We construct knowledge networks by treating each article as a node and hyperlinks between articles as edges. We defined undirected and binary edges between two nodes s and t with a value of 1 if there is a hyperlink from s to t or from t to s. We considered all hyperlinks among articles from the same corresponding month as the data. Specifically, for each dataset, we considered the hyperlink network of the respective Wikipedia language version at the end of the month of access. For this purpose, we use the corresponding snapshot of the pagelinks table (151) and resolve redirects.

Analysis

Network metrics

We calculated 11 topological metrics for each network. These metrics include the network size, number of edges, density, clustering coefficient, degree, characteristic path length, global efficiency, core-ness, minimum description length, modularity index, and number of groups (or modules). We calculate these 11 metrics for each dataset to result in an n (participants) by 11 (metrics) matrix characterizing network structure. This matrix is used to calculate metrics that characterize the tight networks emblematic of hunters and the loose networks emblematic of busybodies. Below, we describe each of the 11 metrics and how we aggregate selected metrics to characterize whether a person’s browsing is more like a hunter, a busybody, or a dancer. All metrics were calculated using the NetworkX, BCTPY, and graph-tool packages (152–154).

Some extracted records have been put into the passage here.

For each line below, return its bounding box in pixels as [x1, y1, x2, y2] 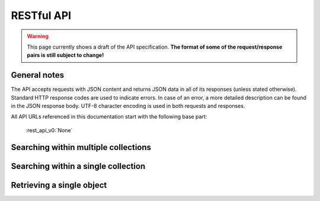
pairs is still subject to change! [27, 52, 104, 59]
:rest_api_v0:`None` [25, 126, 73, 133]
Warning [27, 33, 49, 40]
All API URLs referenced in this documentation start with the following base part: [11, 113, 207, 120]
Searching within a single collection [11, 161, 146, 171]
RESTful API [11, 9, 71, 22]
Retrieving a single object [11, 180, 107, 190]
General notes [11, 70, 65, 80]
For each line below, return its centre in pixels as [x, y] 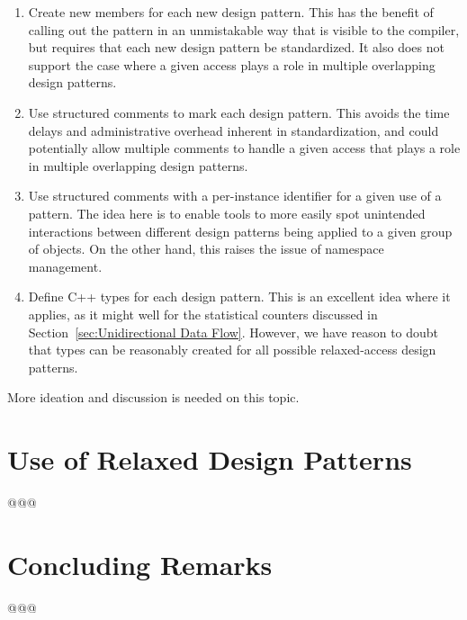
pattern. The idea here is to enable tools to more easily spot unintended [227, 213]
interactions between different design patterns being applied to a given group [240, 231]
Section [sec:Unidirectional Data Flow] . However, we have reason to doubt [233, 332]
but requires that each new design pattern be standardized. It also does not [236, 47]
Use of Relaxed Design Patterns [210, 459]
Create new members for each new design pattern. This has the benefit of [231, 12]
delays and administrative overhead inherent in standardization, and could [233, 130]
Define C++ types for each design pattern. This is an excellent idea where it [239, 297]
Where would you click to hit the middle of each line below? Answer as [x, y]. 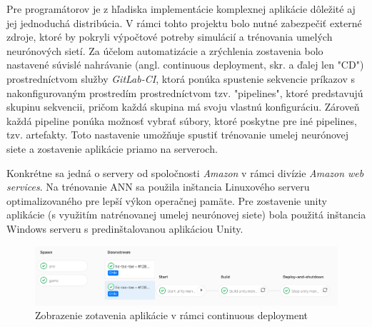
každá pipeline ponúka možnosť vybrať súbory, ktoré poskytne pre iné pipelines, [182, 120]
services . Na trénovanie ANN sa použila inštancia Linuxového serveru [158, 187]
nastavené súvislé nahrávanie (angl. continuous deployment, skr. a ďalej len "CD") [185, 65]
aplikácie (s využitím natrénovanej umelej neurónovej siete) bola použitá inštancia [186, 215]
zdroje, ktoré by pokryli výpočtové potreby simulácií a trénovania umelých [170, 37]
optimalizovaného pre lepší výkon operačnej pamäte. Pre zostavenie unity [167, 200]
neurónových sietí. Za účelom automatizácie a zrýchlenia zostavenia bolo [165, 50]
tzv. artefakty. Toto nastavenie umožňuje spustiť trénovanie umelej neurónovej [178, 135]
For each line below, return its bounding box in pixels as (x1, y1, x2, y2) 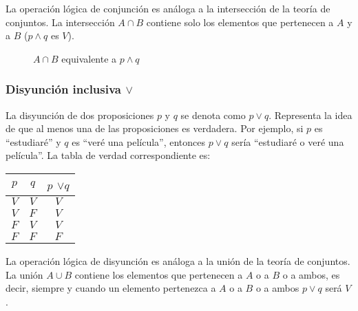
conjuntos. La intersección (6, 14, 115, 29)
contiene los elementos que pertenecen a (74, 267, 243, 281)
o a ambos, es (282, 267, 340, 281)
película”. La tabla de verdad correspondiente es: (6, 148, 211, 162)
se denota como (180, 107, 246, 122)
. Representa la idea (268, 107, 352, 122)
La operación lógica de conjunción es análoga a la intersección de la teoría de (6, 1, 330, 15)
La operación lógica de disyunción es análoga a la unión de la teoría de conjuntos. (6, 253, 350, 268)
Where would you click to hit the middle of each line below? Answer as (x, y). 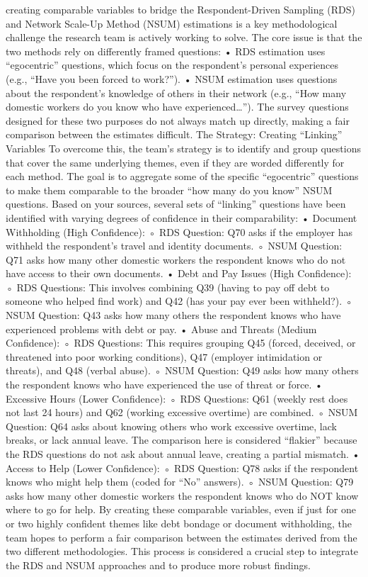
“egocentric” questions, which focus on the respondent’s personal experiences (172, 65)
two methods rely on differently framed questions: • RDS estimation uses (166, 51)
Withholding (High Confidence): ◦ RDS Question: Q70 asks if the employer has (179, 231)
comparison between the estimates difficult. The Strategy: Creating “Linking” (174, 134)
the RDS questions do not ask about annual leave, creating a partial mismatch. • (183, 454)
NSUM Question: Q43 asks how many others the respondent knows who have (173, 315)
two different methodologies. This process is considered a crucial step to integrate (182, 551)
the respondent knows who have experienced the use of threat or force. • (165, 385)
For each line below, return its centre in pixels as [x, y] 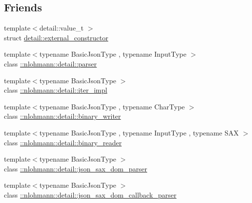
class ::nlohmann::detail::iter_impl [56, 90]
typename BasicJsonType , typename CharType [112, 106]
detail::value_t [62, 28]
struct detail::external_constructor [56, 37]
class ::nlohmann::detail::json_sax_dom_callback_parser [90, 194]
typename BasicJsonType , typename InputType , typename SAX [139, 132]
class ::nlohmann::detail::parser [50, 63]
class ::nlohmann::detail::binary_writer [63, 116]

Size, edges, density, and degree

The network size was calculated by the number of nodes n. The number of edges m characterizes how connected articles were by hyperlinks, where busybodies tend to visit less connected articles than hunters. The network density is the fraction of existing edges out of all possible edges, where busybodies tend to construct looser networks with less density than hunters. The density d of the network is defined as

d = \frac{2 m}{n (n - 1)}

(1)

where m is the number of edges in the network and n is the number of nodes in the network. The degree k of a given node is the number of hyperlink connections of the given node to all other nodes, where busybodies tend to construct less connected networks than hunters.

Clustering coefficient

The clustering coefficient can be defined as the fraction of existing edges out of all possible edges in node triplets. The clustering of a node u is defined as

c_{u} = \frac{2 T (n)}{k (n) [k (n) - 1]}

(2)

where T(n) is the number of triangles through node n and k(n) is the degree of n.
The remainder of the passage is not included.